Her mother is a mare owned by Belinda and myself - a 28" Lazy N Redboy daughter - Cross country Memories and her sire is my 30.5" BTU son, Little Kings B T Buck Bandito; she's not going to come near seeing either of them's height I don't think (as my other Bandito daughters, even those that are out of Redboy mares are basically full grown at a year...)



























and I can't believe I'm going to post this here LOL (Bella would be embarassed for sure) but some ask and wonder why I don't post pics of the foals from the time they are about a month old or older until I wean them AND clip them, when I say they look like hairy rats.........I mean it :lol:

Yes this is Bella taken 6-10-06, just 12 days before the above - and the above pictures she has only been weaned for 5 days, nothing else done to her at all (other than clipped, she didn't even get a bath).






and here she was just a week or two old......


----------



## Leeana (Jun 22, 2007)

Ohhh i want her lol.

The 5th pic is my faverite! I think she is amazing, one very nice tiny show filly



. It seems like just yesterday you were posting baby newborn pics of her and now she is already weaned and ready to go, time flys!!

Congrats Parmela


----------



## RockRiverTiff (Jun 22, 2007)

I've been waiting for this post! She's even more gorgeous clipped! Are you going to repeat the cross?


----------



## Erica (Jun 22, 2007)

Yes Memories is bred back to Bandito for a Feb/March 08 foal.......hoping for another filly.


----------



## StarRidgeAcres (Jun 22, 2007)

OMG!!!! :new_shocked: She TOTALLY took my breath away!!!! I'm serious! I gasped so loud when I scrolled down and saw the first pic that several people in the office came running over to see what had happened!!

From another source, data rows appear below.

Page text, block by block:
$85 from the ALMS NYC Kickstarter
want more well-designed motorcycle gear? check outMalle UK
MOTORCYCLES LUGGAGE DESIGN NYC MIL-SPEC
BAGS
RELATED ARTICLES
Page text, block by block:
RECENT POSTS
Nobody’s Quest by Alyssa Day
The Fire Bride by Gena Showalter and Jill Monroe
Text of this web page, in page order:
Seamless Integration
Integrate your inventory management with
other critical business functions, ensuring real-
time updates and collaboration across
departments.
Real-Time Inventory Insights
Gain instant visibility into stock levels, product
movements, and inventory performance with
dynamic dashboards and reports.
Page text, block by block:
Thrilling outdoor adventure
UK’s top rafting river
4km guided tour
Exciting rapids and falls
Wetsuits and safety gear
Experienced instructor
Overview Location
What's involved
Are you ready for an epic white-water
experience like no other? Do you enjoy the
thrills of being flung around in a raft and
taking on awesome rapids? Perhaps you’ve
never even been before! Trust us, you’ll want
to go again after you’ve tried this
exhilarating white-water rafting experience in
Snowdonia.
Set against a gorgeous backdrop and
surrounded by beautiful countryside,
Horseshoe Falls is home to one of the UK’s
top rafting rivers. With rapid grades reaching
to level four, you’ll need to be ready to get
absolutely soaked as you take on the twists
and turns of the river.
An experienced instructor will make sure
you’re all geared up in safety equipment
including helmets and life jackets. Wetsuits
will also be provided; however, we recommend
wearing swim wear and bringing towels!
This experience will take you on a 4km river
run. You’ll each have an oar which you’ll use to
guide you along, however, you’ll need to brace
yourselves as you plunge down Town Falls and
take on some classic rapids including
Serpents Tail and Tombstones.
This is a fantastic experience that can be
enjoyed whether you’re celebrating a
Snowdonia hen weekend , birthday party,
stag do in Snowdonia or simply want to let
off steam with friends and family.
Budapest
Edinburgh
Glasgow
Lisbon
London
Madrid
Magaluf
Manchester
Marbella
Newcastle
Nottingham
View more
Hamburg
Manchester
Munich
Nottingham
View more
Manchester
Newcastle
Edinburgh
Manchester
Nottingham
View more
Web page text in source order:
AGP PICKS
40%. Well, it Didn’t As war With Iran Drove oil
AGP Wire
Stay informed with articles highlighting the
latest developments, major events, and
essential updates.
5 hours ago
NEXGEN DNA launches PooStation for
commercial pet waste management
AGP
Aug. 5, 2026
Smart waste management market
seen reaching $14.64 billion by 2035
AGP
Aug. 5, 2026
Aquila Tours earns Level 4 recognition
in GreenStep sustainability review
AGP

I can't believe she's mine! Thanks SO much Erica and Belinda!!!

Tomorrow can't come soon enough! :no:


----------



## Jill (Jun 22, 2007)

OH!!! Parmela, Erica and Belinda!!! That is one bee-u-tee-ful little lady!!!!


----------



## The Dynamic Duo (Jun 22, 2007)

OH MY! She is gorgeous! I love her, congrats Parmela!


----------



## CKC (Jun 22, 2007)

I just knew she was going to be gorgeous.


----------



## _minihorses4ever_ (Jun 22, 2007)

What a stunning, tiny little filly. Congrats! I am sure she will bring you a lot of blue ribbons and sashes in the future.


----------



## lvponies (Jun 22, 2007)

She is beautiful!! Congratulations!!!


----------



## Scoopiedoo (Jun 22, 2007)

BEAUTIFUL! I am so happy for you Parmela. Congrats on such a pretty little girlie.

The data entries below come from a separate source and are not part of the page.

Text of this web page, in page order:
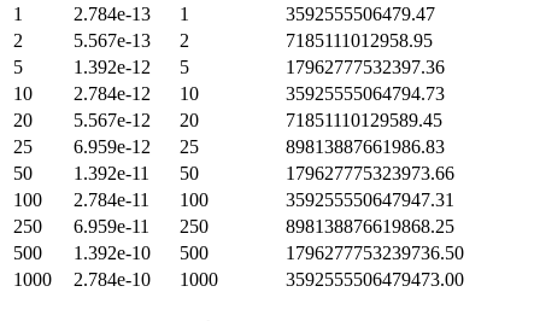
1
2.784e-13 1
3592555506479.47
2
5.567e-13 2
7185111012958.95
5
1.392e-12 5
17962777532397.36
10
2.784e-12 10
35925555064794.73
20
5.567e-12 20
71851110129589.45
25
6.959e-12 25
89813887661986.83
50
1.392e-11 50
179627775323973.66
100
2.784e-11 100
359255550647947.31
250
6.959e-11 250
898138876619868.25
500
1.392e-10 500
1796277753239736.50
1000
2.784e-10 1000 3592555506479473.00
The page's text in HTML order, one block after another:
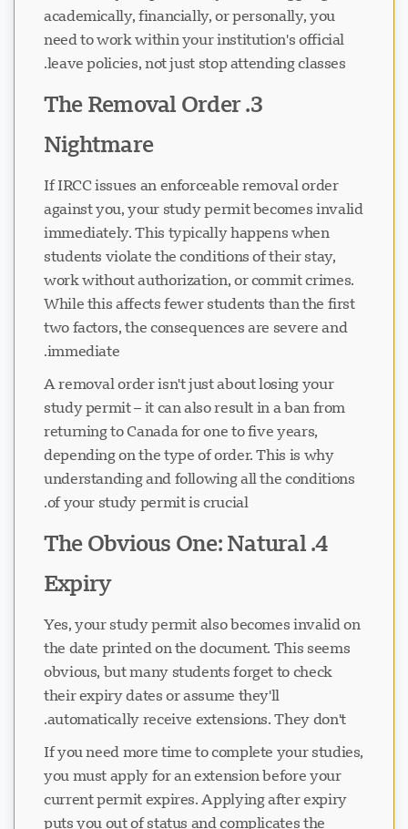
academically, financially, or personally, you
need to work within your institution's official
leave policies, not just stop attending classes.
3. The Removal Order
Nightmare
If IRCC issues an enforceable removal order
against you, your study permit becomes invalid
immediately. This typically happens when
students violate the conditions of their stay,
work without authorization, or commit crimes.
While this affects fewer students than the first
two factors, the consequences are severe and
immediate.
A removal order isn't just about losing your
study permit – it can also result in a ban from
returning to Canada for one to five years,
depending on the type of order. This is why
understanding and following all the conditions
of your study permit is crucial.
4. The Obvious One: Natural
Expiry
Yes, your study permit also becomes invalid on
the date printed on the document. This seems
obvious, but many students forget to check
their expiry dates or assume they'll
automatically receive extensions. They don't.
If you need more time to complete your studies,
you must apply for an extension before your
current permit expires. Applying after expiry
puts you out of status and complicates the

Here's hoping the hours pass quickly for you til time to go get her. Enjoy!!



:

Jodi


----------



## eagles ring farm (Jun 22, 2007)

oh Pamela what a georgeous little girl



:

my gosh she is breathtaking for sure congratulations

Erica and Belinda you can sure make some knock out georgeous foals

Lori


----------



## Erica (Jun 22, 2007)

> She's cute. I love the onlookers in the 3rd picture! She reminds me of Blessing, espcially the back half. Blessing just reached 30"--she's like having a forever foal. Wonder what this lil lady will reach. Parmela---I don't know if breeding her is in your plans, but I'm wondering what size stallion you'd breed her to.
> Sure wish I could clip like that.


Karla,

I don't see her ever seeing 28", height charts are putting her more like 26ish; but who knows. Memories is the smallest mare here so....we shall see.

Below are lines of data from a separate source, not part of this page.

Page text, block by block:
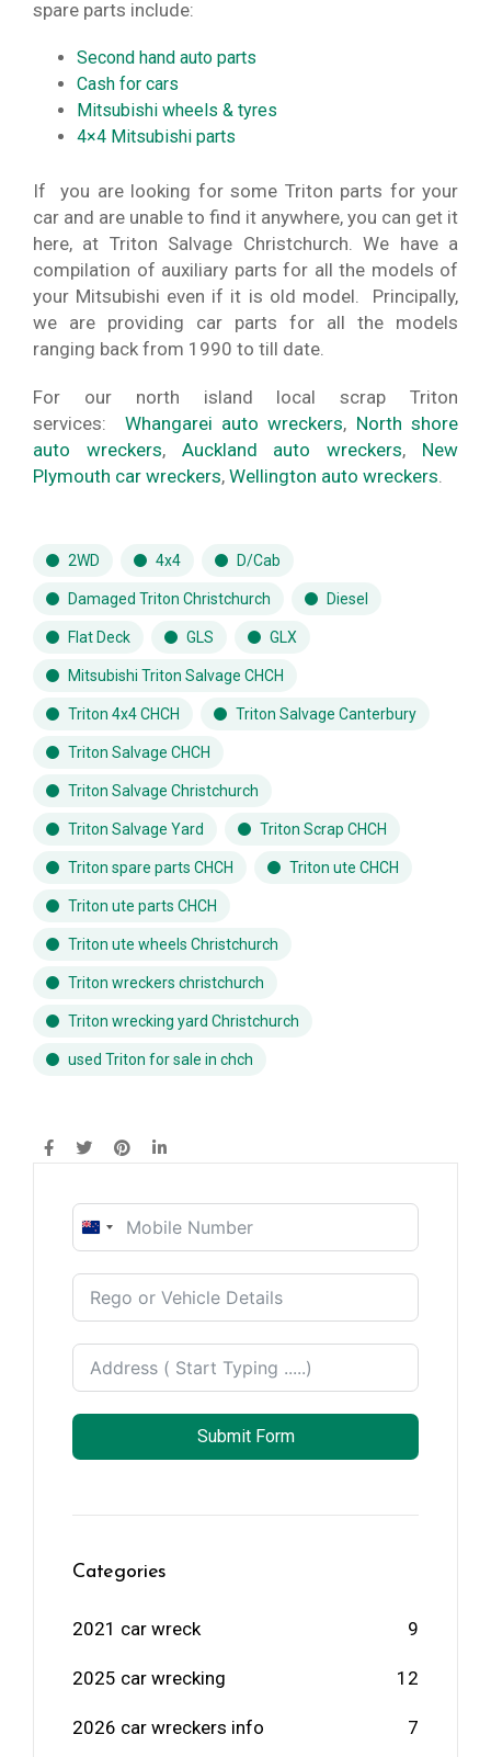
spare parts include:
Second hand auto parts
Cash for cars
Mitsubishi wheels & tyres
4×4 Mitsubishi parts
If you are looking for some Triton parts for your
car and are unable to find it anywhere, you can get it
here, at Triton Salvage Christchurch. We have a
compilation of auxiliary parts for all the models of
your Mitsubishi even if it is old model. Principally,
we are providing car parts for all the models
ranging back from 1990 to till date.
For our north island local scrap Triton
services: Whangarei auto wreckers, North shore
auto wreckers, Auckland auto wreckers, New
Plymouth car wreckers, Wellington auto wreckers.
2WD 4x4 D/Cab
Damaged Triton Christchurch Diesel
Flat Deck GLS GLX
Mitsubishi Triton Salvage CHCH
Triton 4x4 CHCH Triton Salvage Canterbury
Triton Salvage CHCH
Triton Salvage Christchurch
Triton Salvage Yard Triton Scrap CHCH
Triton spare parts CHCH Triton ute CHCH
Triton ute parts CHCH
Triton ute wheels Christchurch
Triton wreckers christchurch
Triton wrecking yard Christchurch
used Triton for sale in chch
New
+64
Submit Form
Categories
2021 car wreck 9
2025 car wrecking 12
2026 car wreckers info 7
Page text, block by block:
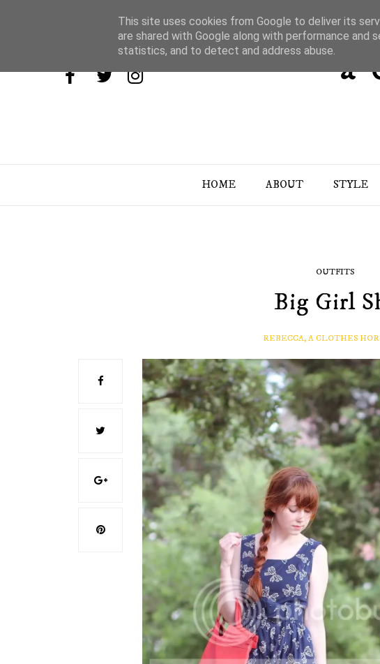
HOME ABOUT STYLE
OUTFITS
Big Girl
REBECCA, A CLOTHES
This site uses cookies from Google to deliver its
are shared with Google along with performance
statistics, and to detect and address abuse.
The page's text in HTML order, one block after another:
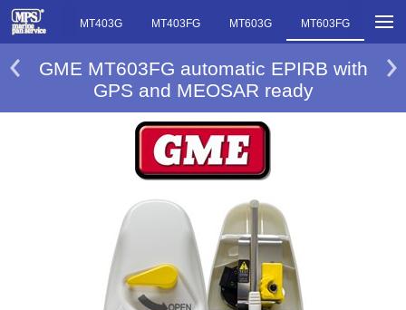
MT403FF MT403G MT403FG MT603G MT603FG
GME MT603FG automatic EPIRB with
GPS and MEOSAR ready
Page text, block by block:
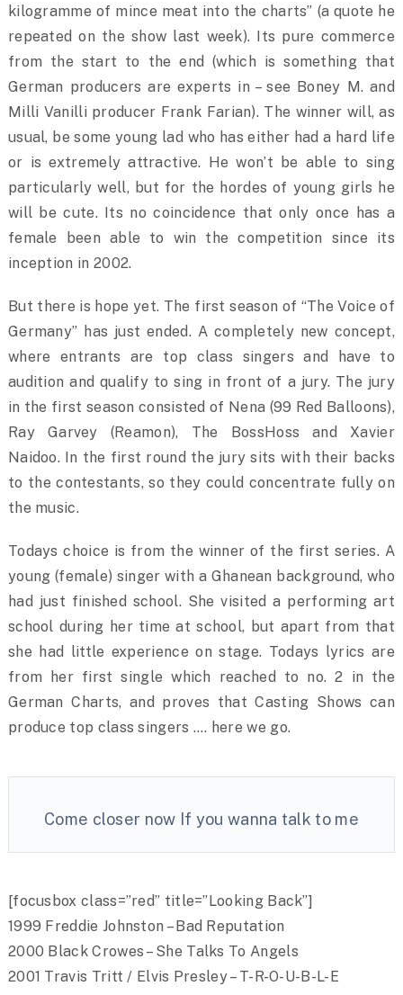
kilogramme of mince meat into the charts” (a quote he
repeated on the show last week). Its pure commerce
from the start to the end (which is something that
German producers are experts in – see Boney M. and
Milli Vanilli producer Frank Farian). The winner will, as
usual, be some young lad who has either had a hard life
or is extremely attractive. He won’t be able to sing
particularly well, but for the hordes of young girls he
will be cute. Its no coincidence that only once has a
female been able to win the competition since its
inception in 2002.
But there is hope yet. The first season of “The Voice of
Germany” has just ended. A completely new concept,
where entrants are top class singers and have to
audition and qualify to sing in front of a jury. The jury
in the first season consisted of Nena (99 Red Balloons),
Ray Garvey (Reamon), The BossHoss and Xavier
Naidoo. In the first round the jury sits with their backs
to the contestants, so they could concentrate fully on
the music.
Todays choice is from the winner of the first series. A
young (female) singer with a Ghanean background, who
had just finished school. She visited a performing art
school during her time at school, but apart from that
she had little experience on stage. Todays lyrics are
from her first single which reached to no. 2 in the
German Charts, and proves that Casting Shows can
produce top class singers …. here we go.
Come closer now If you wanna talk to me
[focusbox class=”red” title=”Looking Back”]
1999 Freddie Johnston – Bad Reputation
2000 Black Crowes – She Talks To Angels
2001 Travis Tritt / Elvis Presley – T-R-O-U-B-L-E

And as far as clipping, I had her all clipped in 20 minutes, and she was dirty. I don't treat the babies a whole lot different than the others, tied her up (first time she had ever been tied or clipped.....I did tie her outside the stall so she could see other horses instead of taking her to the grooming area) and she didn't do anything at all, even for her legs she didn't twist about at all; she just stood there and wiggled her nose. Only time I had to even remotely hold her was to do her ears (in which as small as she is I just stood over her back and did them) She is a really sweet little girl (Bandito seems to pass that on to his kids)


----------



## Leeana (Jun 22, 2007)

> She is a really sweet little girl (Bandito seems to pass that on to his kids)


Thats the BTU in them



:



:


----------



## ThreeCFarm (Jun 22, 2007)

You picked a winner, Parmela! Congratulations! My Ozzy (a son of Erica's Bandito, 1/2 sister to your new filly) is the sweetest horse. Just LOVES people and attention.


----------



## MiniHoofBeats (Jun 22, 2007)

soooo jealous =)


----------



## Irish Hills Farm (Jun 22, 2007)

Pamela,

Tomorrow will be to late to pick her up. I made a call for someone to go in tonight and snatch her!



:

Erica, sorry but I hope you have a pinto COLT out of that cross next year.



:


----------



## Miniequine (Jun 23, 2007)

She is Really cute



:

Congrats!

~Sandy


----------



## ctinsley (Jun 23, 2007)

Erica, what a cutie. I know Parmela is so excited to pick her up.


----------



## Jill (Jun 23, 2007)

Today's the DAY! I wonder how much sleep our friend Parmela got last night??? I kind of picture her feeling like a little kid the night before Christmas


----------



## StarRidgeAcres (Jun 24, 2007)

She's home! She's home!! :aktion033: I'm exhausted, but So thrilled to have little Bella home. And I do mean little!!!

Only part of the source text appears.